Personal information
- Full name: Colin John Ogilvie Smith
- Born: 27 September 1972 (age 53) Aberdeen, Aberdeenshire, Scotland
- Height: 6 ft 5 in (1.96 m)
- Batting: Right-handed
- Role: Wicket-keeper
- Relations: John Mortimer (grandfather)

International information
- National side: Scotland;
- ODI debut (cap 20): 27 June 2006 v Pakistan
- Last ODI: 19 April 2009 v Afghanistan

Domestic team information
- 1999–2009: Scotland

Career statistics
| Competition | ODI | T20I | FC | LA |
| Matches | 27 | 8 | 10 | 116 |
| Runs scored | 432 | 58 | 380 | 2,060 |
| Batting average | 19.63 | 11.60 | 25.33 | 21.02 |
| 100s/50s | 0/2 | 0/0 | 0/3 | 0/10 |
| Top score | 59 | 46* | 93 | 86* |
| Catches/stumpings | 21/11 | 5/4 | 27/4 | 103/31 |
- Source: CricketArchive, 13 June 2009

= Colin Smith (Scottish cricketer) =

Scottish cricketer (born 1972)

Colin John Ogilvie Smith (born 27 September 1972) is a Scottish cricket player. He is a right-handed batsman and a wicket-keeper.

He made his début for the Scottish cricket team against Surrey on 23 June 1999 and has played for Scotland 119 times in all. This includes three One Day Internationals, his first coming against Pakistan in June 2006. He has also played for Sussex and Warwickshire at second XI level.

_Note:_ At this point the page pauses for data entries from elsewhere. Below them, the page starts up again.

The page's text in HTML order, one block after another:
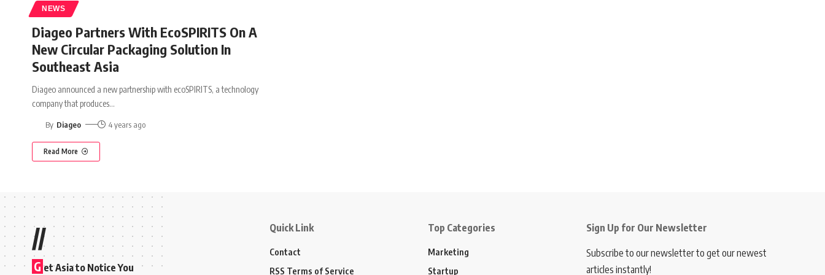
NEWS
Diageo Partners With EcoSPIRITS On A
New Circular Packaging Solution In
Southeast Asia
Diageo announced a new partnership with ecoSPIRITS, a technology
company that produces…
By Diageo 4 years ago
Read More
//
G et Asia to Notice You
Quick Link
Contact
RSS Terms of Service
Top Categories
Marketing
Startup
Sign Up for Our Newsletter
Subscribe to our newsletter to get our newest
articles instantly!

Smith is a police officer away from cricket, affectionately known as 'The Big C' he presently works within the Police Scotland "A" Division Divisional Co-ordination Unit alongside one time Shropshire cricketer John Hampson under the command of Andrew Bradnock. This has interfered with his cricket career on occasion. For example, during the 2005 ICC Trophy he missed the semi-final match against Bermuda as he was required for duty during the 31st G8 summit in Scotland.

Smith scored his maiden One Day International half-century against Australia in Scotland's opening game of the 2007 Cricket World Cup, but Scotland still lost by 203 runs.

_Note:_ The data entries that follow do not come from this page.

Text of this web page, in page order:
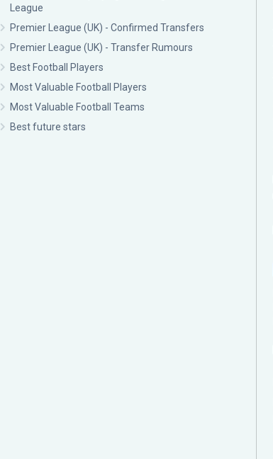
League
Premier League (UK) - Confirmed Transfers
Premier League (UK) - Transfer Rumours
Best Football Players
Most Valuable Football Players
Most Valuable Football Teams
Best future stars

On 24 June 2009, Smith announced his retirement from international cricket. He finished with 3763 runs with 20 fifties at an average of 23.67 for Scotland. He was then Scotland's most capped wicketkeeper.

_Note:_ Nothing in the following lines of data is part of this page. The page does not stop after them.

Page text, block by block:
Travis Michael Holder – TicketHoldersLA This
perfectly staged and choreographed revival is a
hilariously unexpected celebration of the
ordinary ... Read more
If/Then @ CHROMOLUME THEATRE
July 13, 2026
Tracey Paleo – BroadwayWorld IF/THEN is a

Smith and business partner Neil MacRae are owners of "Legends" cricket equipment company which designed and distributes the "Katchet". The Katchet is a fielding aid which mirrors random deflections encountered when the ball deviates after hitting the bat or wicket. His grandfather, John Mortimer, also played first-class cricket for Scotland.